10. What inference the Income-tax Officer drew either in 1946 or in 1949 from the facts placed before him by the assessee was not what the assessee himself represented. That distinction was obviously lost sight of by the Tribunal when it recorded:
At the time of the original assessment one representation was made to the Income-tax Officer? which however was subsequently found to be definitely incorrect.
The information that the assessee did not pay the Travancore State was no doubt available to the Income-tax Officer, but that by itself did not lead to any discovery, that by a representation which the Income-tax Officer believed to be true while the assessee knew it was not true, the assessee obtained a relief to which he was not entitled.
11. The assessee, it should be remembered, maintained his accounts on the mercantile basis. An ascertained liability with a corresponding entry in his accounts would have been sufficient. The Assistant Commissioner was aware of this position. In his order on appeal he pointed out:
Therefore, definitely ascertained liability did exist in respect of excise duty payable to Travancore Government though such a liability was not discharged either during the previous year or up to this date. No entries were, however, made by the appellants in their books creating any such liability for excise duty payable to the Travancore State.
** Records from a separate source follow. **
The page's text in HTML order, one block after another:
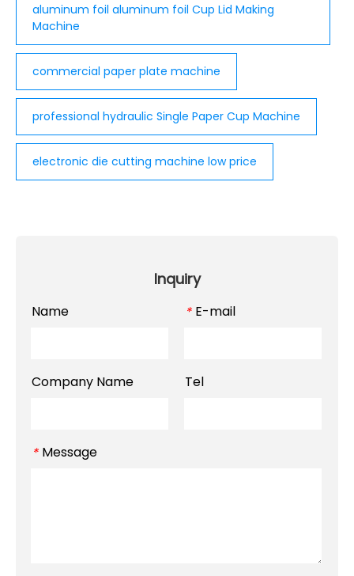
aluminum foil aluminum foil Cup Lid Making
Machine
commercial paper plate machine
professional hydraulic Single Paper Cup Machine
electronic die cutting machine low price
Inquiry
Name * E-mail
Company Name Tel
* Message
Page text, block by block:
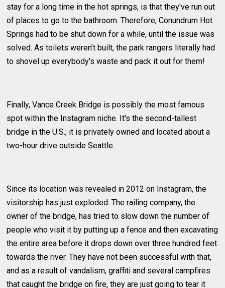
stay for a long time in the hot springs, is that they've run out
of places to go to the bathroom. Therefore, Conundrum Hot
Springs had to be shut down for a while, until the issue was
solved. As toilets weren't built, the park rangers literally had
to shovel up everybody's waste and pack it out for them!
Finally, Vance Creek Bridge is possibly the most famous
spot within the Instagram niche. It's the second-tallest
bridge in the U.S.; it is privately owned and located about a
two-hour drive outside Seattle.
Since its location was revealed in 2012 on Instagram, the
visitorship has just exploded. The railing company, the
owner of the bridge, has tried to slow down the number of
people who visit it by putting up a fence and then excavating
the entire area before it drops down over three hundred feet
towards the river. They have not been successful with that,
and as a result of vandalism, graffiti and several campfires
that caught the bridge on fire, they are just going to tear it
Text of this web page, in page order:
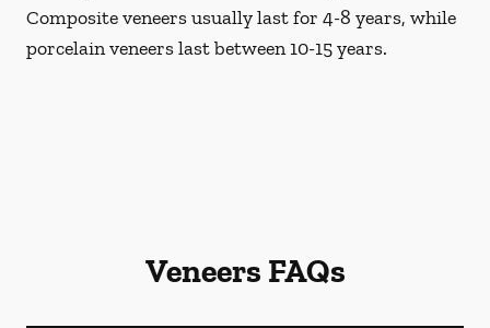
Composite veneers usually last for 4-8 years, while
porcelain veneers last between 10-15 years.
Veneers FAQs
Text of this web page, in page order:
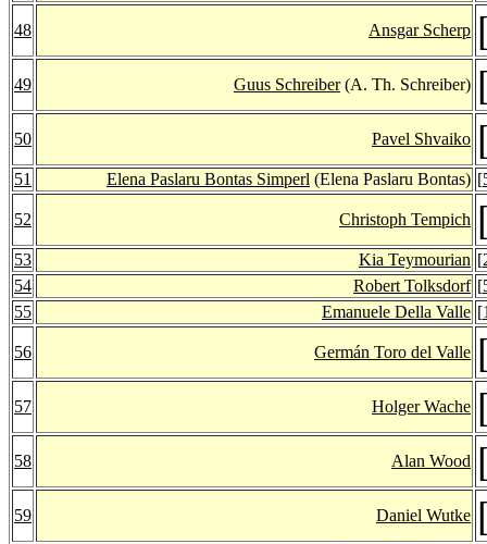
48 Ansgar Scherp
49 Guus Schreiber(A. Th. Schreiber)
50 Pavel Shvaiko
51 Elena Paslaru Bontas Simperl (Elena Paslaru Bontas) [
52 Christoph Tempich
53 Kia Teymourian [
54
Robert Tolksdorf [
55
Emanuele Della Valle [
56 Germán Toro del Valle
57 Holger Wache
58 Alan Wood
59 Daniel Wutke
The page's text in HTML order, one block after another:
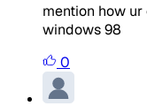
mention how
windows 98
0
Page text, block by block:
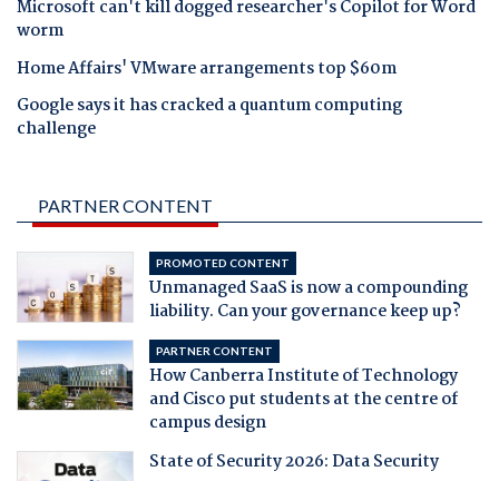
Microsoft can't kill dogged researcher's Copilot for Word
worm
Home Affairs' VMware arrangements top $60m
Google says it has cracked a quantum computing
challenge
PARTNER CONTENT
PROMOTED CONTENT
Unmanaged SaaS is now a compounding
liability. Can your governance keep up?
PARTNER CONTENT
How Canberra Institute of Technology
and Cisco put students at the centre of
campus design
State of Security 2026: Data Security
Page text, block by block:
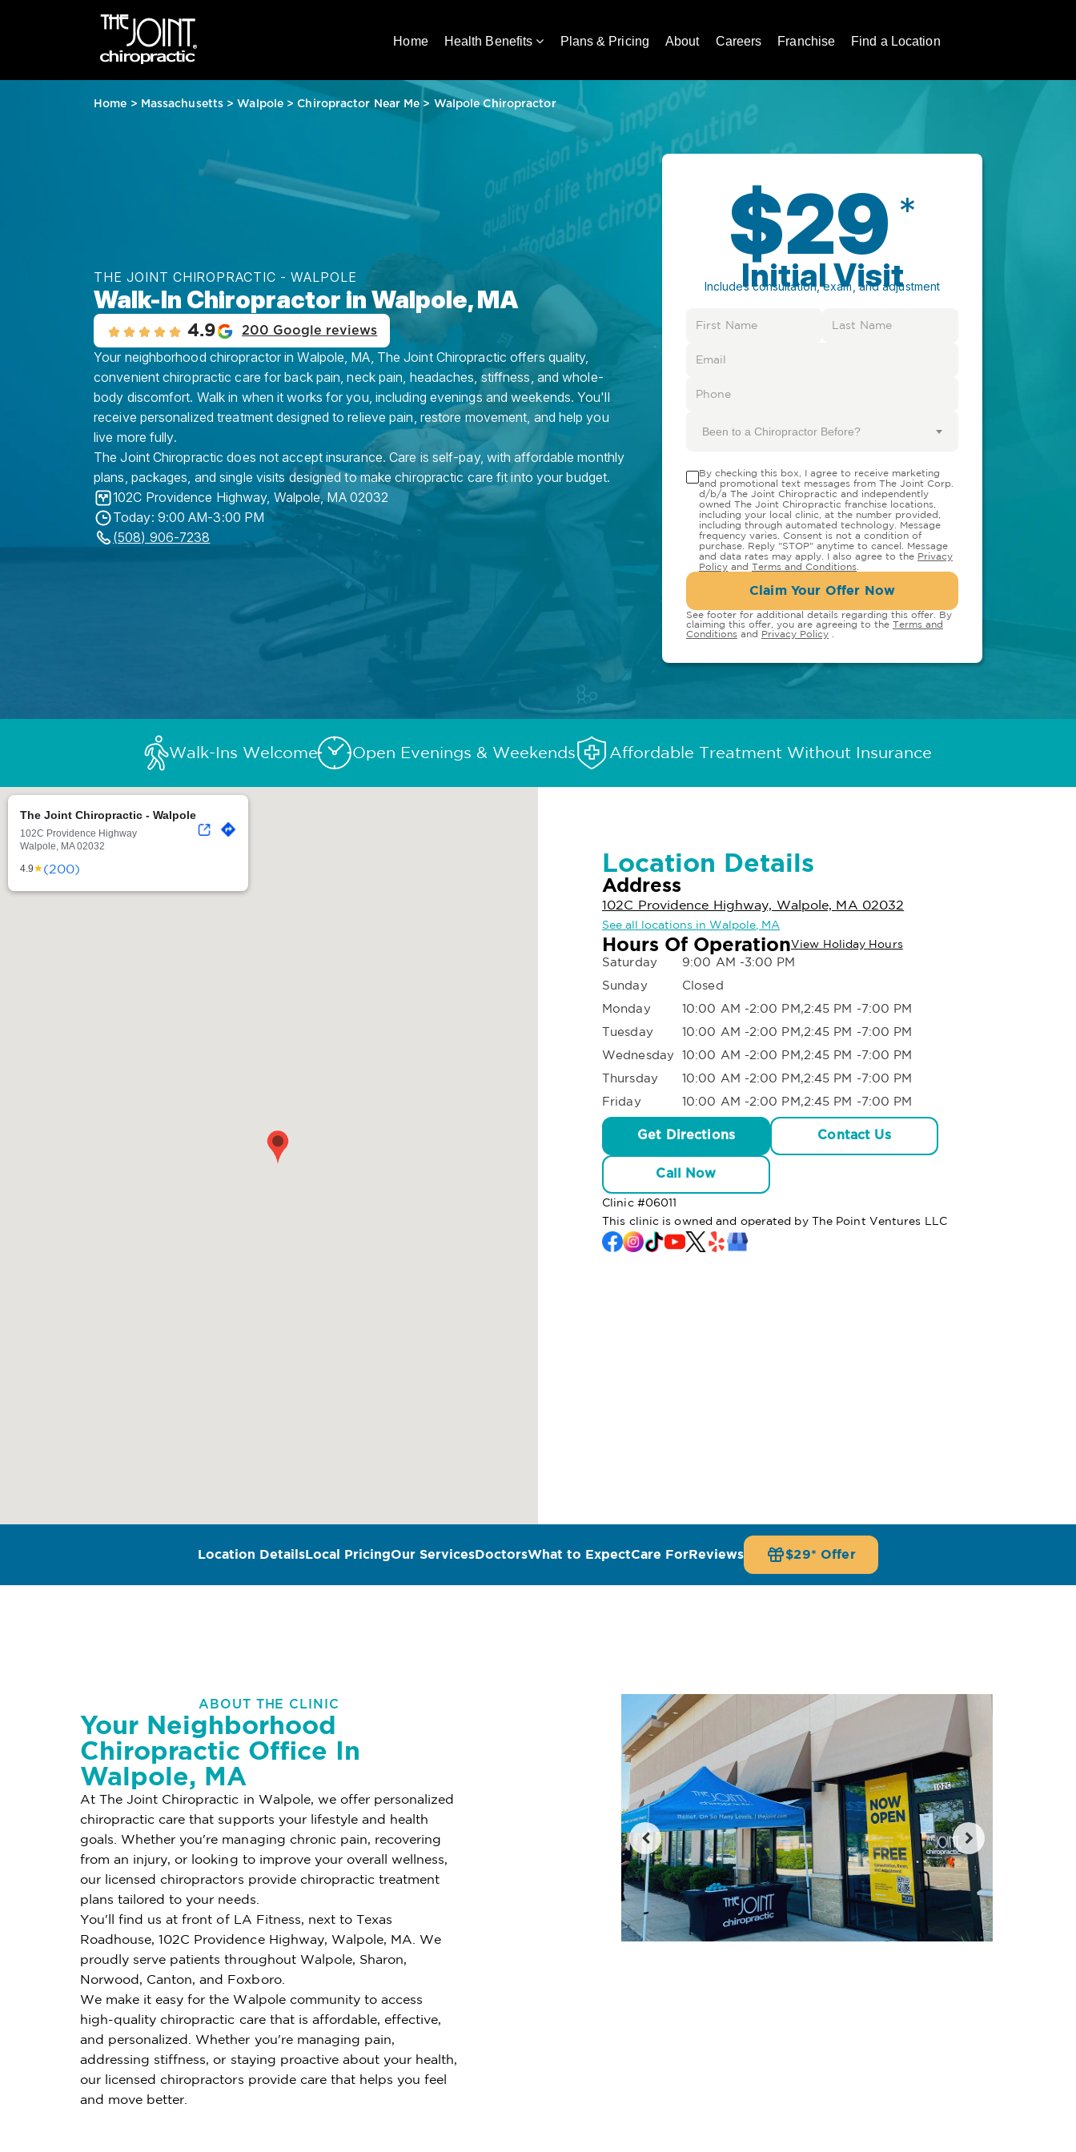
Home Health Benefits Plans & Pricing About Careers Franchise Find a Location
Home > Massachusetts > Walpole >Chiropractor Near Me > Walpole Chiropractor
THE JOINT CHIROPRACTIC - WALPOLE
Walk-In Chiropractor in Walpole, MA
4.9 200 Google reviews
Your neighborhood chiropractor in Walpole, MA, The Joint Chiropractic offers quality,
convenient chiropractic care for back pain, neck pain, headaches, stiffness, and whole-
body discomfort. Walk in when it works for you, including evenings and weekends. You'll
receive personalized treatment designed to relieve pain, restore movement, and help you
live more fully.
The Joint Chiropractic does not accept insurance. Care is self-pay, with affordable monthly
plans, packages, and single visits designed to make chiropractic care fit into your budget.
102C Providence Highway, Walpole,MA 02032
Today: 9:00 AM-3:00 PM
(508) 906-7238
$29 *
Initial Visit
Includes consultation, exam, and adjustment
Been to a Chiropractor Before?
By checking this box, I agree to receive marketing
and promotional text messages from The Joint Corp.
d/b/a The Joint Chiropractic and independently
owned The Joint Chiropractic franchise locations,
including your local clinic, at the number provided,
including through automated technology. Message
frequency varies. Consent is not a condition of
purchase. Reply "STOP" anytime to cancel. Message
and data rates may apply. I also agree to the Privacy
Policy and Terms and Conditions
Claim Your Offer Now
See footer for additional details regarding this offer. By
claiming this offer, you are agreeing to the Terms and
Conditions and Privacy Policy
Walk-Ins Welcome Open Evenings & Weekends Affordable Treatment Without Insurance
The Joint Chiropractic - Walpole
102C Providence Highway
Walpole, MA 02032
4.9★(200) Location Details
Address
102C Providence Highway, Walpole, MA 02032
See all locations in Walpole, MA
Hours Of OperationView Holiday Hours
Saturday
9:00 AM -3:00 PM
Sunday
Closed
Monday
10:00 AM -2:00 PM,2:45 PM -7:00 PM
Tuesday
10:00 AM -2:00 PM,2:45 PM -7:00 PM
Wednesday 10:00 AM -2:00 PM,2:45 PM -7:00 PM
Thursday
10:00 AM -2:00 PM,2:45 PM -7:00 PM
Friday
10:00 AM -2:00 PM,2:45 PM -7:00 PM
Get Directions Contact Us
Call Now
Clinic #06011
This clinic is owned and operated by The Point Ventures LLC
Location DetailsLocal PricingOur ServicesDoctorsWhat to ExpectCare ForReviews $29* Offer
ABOUT THE CLINIC
Your Neighborhood
Chiropractic Office In
Walpole, MA
At The Joint Chiropractic in Walpole, we offer personalized
chiropractic care that supports your lifestyle and health
goals. Whether you're managing chronic pain, recovering
from an injury, or looking to improve your overall wellness,
our licensed chiropractors provide chiropractic treatment
plans tailored to your needs.
You'll find us at front of LA Fitness, next to Texas
Roadhouse, 102C Providence Highway, Walpole, MA. We
proudly serve patients throughout Walpole, Sharon,
Norwood, Canton, and Foxboro.
We make it easy for the Walpole community to access
high-quality chiropractic care that is affordable, effective,
and personalized. Whether you're managing pain,
addressing stiffness, or staying proactive about your health,
our licensed chiropractors provide care that helps you feel
and move better.

That there was no specific entry for Rs. 29,748 in the assessee's accounts in the accounting year was not the basis, on which this sum was subsequently assessed in proceedings under Section 34 of the Income-tax Act and Section 15 of the Excess Profits Tax Act. Whether with the mercantile system of account adopted by the assessee, the authorities and the Tribunal were right or not in disallowing the relief claimed on the basis of an ascertained liability of Rs. 40,174, which was also discharged, does not arise for consideration now. Apparently, the Income-tax Officer treated Rs. 29,748 as included in the sum of Rs. 40,174, with which the assessee had debited himself when the Income-tax Officer granted the relief to the assessee in 1946. Had the assessee closed the entry of Rs. 40,174 in the year of account and debited himself only with Rs. 29,748, the fact that he did not pay the amount in the succeeding year would not have justified recourse to Section 34 of the Income-tax Act. That no such especific entry was insisted upon when the relief was granted in 1946 did not really alter the position in 1949.
12. The Tribunal really proceeded on the assumption, that the assessee had obtained relief in 1946 on a representation which was not true. For that there was no basis in the records before the Tribunal. An ascertained liability is still there. It is still legally enforceable against the assessee. That the assesee avowed his intention in the proceedings before the Tribunal not to discharge that ascertained liability will not alter his legal liability to the Travancore State nor affect his legal rights under the Income-tax Act and the Excess Profits Tax Act. It is Section 10(2)(a) of the Income-tax Act that would apply, when the required conditions are satisfied.
13. Our answer to the first question is in the negative and in favour of the assessee. In view of that answer to question 1, question 2 does not call for an answer. Should, however, an aswer to question 2 be necessary, we would be of the view, that independently of our answer to question 1, the answer to question 2 should be in the negative and in favour of the assessee.
14. Since the assessee has succeeded, he will be entitled to the costs of this reference. 'Counsel's fee Rs. 250.